You are viewing a plain text version of this content. The canonical link for it is here.
Posted to common-user@hadoop.apache.org by John Clarke <cl...@gmail.com> on 2009/05/19 15:36:03 UTC

Suspend or scale back hadoop instance

Hi,

I am working on a project that is suited to Hadoop and so want to create a
small cluster (only 5 machines!) on our servers. The servers are however
used during the day and (mostly) idle at night.

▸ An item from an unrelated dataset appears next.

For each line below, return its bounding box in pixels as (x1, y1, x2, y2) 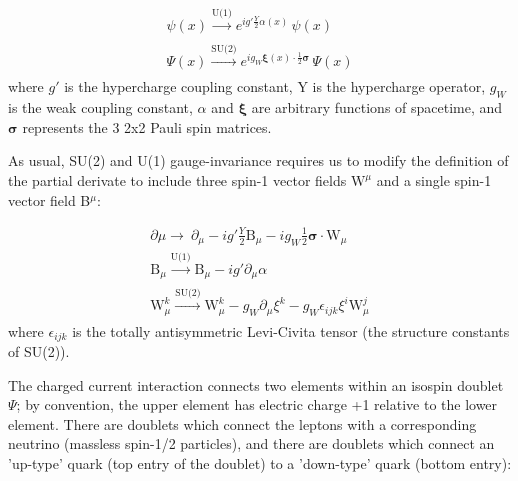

So, I want Hadoop to run at full throttle at night and either scale back or
suspend itself during certain times.

Is it possible to do this? I've found very little information on it.

Thanks for your help!
John

Re: Suspend or scale back hadoop instance

Posted by John Clarke <cl...@gmail.com>.
The jobs will be of different sizes and some may take days to complete with
only 5 machines, so yes some will run night and day.

By scale back, I mean scale back on system resources (CPU, IO, RAM) so the
machine can be used for other tasks during the day.

I understand (as you pointed out) I can reduce the resources Hadoop uses by
editing the hadoop-env.sh and hadoop-site.xml but only at startup, there is
no way to do this on the fly so to speak. Is that correct?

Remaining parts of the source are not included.